(Records to process):
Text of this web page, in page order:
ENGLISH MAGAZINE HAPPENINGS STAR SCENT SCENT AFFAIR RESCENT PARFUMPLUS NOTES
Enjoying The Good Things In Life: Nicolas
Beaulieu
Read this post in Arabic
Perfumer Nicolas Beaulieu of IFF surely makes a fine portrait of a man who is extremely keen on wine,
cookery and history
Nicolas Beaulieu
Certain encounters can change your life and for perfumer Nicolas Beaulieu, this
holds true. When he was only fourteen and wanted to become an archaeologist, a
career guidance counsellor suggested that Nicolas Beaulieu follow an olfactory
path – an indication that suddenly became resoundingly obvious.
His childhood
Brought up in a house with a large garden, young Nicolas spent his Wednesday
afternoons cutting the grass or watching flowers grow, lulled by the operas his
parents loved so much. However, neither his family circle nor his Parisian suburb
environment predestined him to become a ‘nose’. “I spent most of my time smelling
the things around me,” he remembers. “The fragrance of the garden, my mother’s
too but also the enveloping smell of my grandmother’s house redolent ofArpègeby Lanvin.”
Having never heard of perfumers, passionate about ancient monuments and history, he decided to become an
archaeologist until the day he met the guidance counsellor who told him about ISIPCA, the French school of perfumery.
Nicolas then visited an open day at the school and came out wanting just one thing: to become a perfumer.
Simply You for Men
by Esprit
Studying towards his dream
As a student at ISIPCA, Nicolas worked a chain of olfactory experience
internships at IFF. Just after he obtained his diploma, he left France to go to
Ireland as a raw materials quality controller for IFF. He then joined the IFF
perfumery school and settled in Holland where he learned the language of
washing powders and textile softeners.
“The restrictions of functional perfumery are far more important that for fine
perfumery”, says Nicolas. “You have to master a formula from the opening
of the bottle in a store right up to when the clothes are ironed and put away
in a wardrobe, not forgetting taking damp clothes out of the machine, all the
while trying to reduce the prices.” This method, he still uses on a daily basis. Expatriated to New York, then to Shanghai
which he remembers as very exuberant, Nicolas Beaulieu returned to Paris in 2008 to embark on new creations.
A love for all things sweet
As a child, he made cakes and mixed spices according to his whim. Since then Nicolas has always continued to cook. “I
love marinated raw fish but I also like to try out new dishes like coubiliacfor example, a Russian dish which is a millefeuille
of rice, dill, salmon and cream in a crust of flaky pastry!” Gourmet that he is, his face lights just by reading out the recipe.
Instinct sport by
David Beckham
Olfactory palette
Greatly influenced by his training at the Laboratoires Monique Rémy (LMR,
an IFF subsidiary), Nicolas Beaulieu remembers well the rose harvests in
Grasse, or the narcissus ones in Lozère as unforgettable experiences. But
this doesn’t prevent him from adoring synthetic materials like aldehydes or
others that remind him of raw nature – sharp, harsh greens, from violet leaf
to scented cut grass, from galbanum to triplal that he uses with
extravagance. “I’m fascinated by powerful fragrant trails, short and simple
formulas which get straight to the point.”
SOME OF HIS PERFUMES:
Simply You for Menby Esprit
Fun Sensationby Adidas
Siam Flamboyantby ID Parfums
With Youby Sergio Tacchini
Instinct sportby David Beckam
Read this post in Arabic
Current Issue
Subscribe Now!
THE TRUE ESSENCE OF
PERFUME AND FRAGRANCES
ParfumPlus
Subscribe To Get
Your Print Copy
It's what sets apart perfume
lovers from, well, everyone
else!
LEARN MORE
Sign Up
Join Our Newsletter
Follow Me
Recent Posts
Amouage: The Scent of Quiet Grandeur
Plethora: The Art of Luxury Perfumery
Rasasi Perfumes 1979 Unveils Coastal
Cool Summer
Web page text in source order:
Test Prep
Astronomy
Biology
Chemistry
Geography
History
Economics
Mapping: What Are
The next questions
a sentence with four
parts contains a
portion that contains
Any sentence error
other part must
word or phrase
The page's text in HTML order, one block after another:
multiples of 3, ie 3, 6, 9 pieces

(How to complete this task): Taking the records above, retype every line from the one with "holds true. When" down to the one with "while trying to", exactly and with nothing else.

(Answer section):
holds true. When he was only fourteen and wanted to become an archaeologist, a
career guidance counsellor suggested that Nicolas Beaulieu follow an olfactory
path – an indication that suddenly became resoundingly obvious.
His childhood
Brought up in a house with a large garden, young Nicolas spent his Wednesday
afternoons cutting the grass or watching flowers grow, lulled by the operas his
parents loved so much. However, neither his family circle nor his Parisian suburb
environment predestined him to become a ‘nose’. “I spent most of my time smelling
the things around me,” he remembers. “The fragrance of the garden, my mother’s
too but also the enveloping smell of my grandmother’s house redolent ofArpègeby Lanvin.”
Having never heard of perfumers, passionate about ancient monuments and history, he decided to become an
archaeologist until the day he met the guidance counsellor who told him about ISIPCA, the French school of perfumery.
Nicolas then visited an open day at the school and came out wanting just one thing: to become a perfumer.
Simply You for Men
by Esprit
Studying towards his dream
As a student at ISIPCA, Nicolas worked a chain of olfactory experience
internships at IFF. Just after he obtained his diploma, he left France to go to
Ireland as a raw materials quality controller for IFF. He then joined the IFF
perfumery school and settled in Holland where he learned the language of
washing powders and textile softeners.
“The restrictions of functional perfumery are far more important that for fine
perfumery”, says Nicolas. “You have to master a formula from the opening
of the bottle in a store right up to when the clothes are ironed and put away
in a wardrobe, not forgetting taking damp clothes out of the machine, all the
while trying to reduce the prices.” This method, he still uses on a daily basis. Expatriated to New York, then to Shanghai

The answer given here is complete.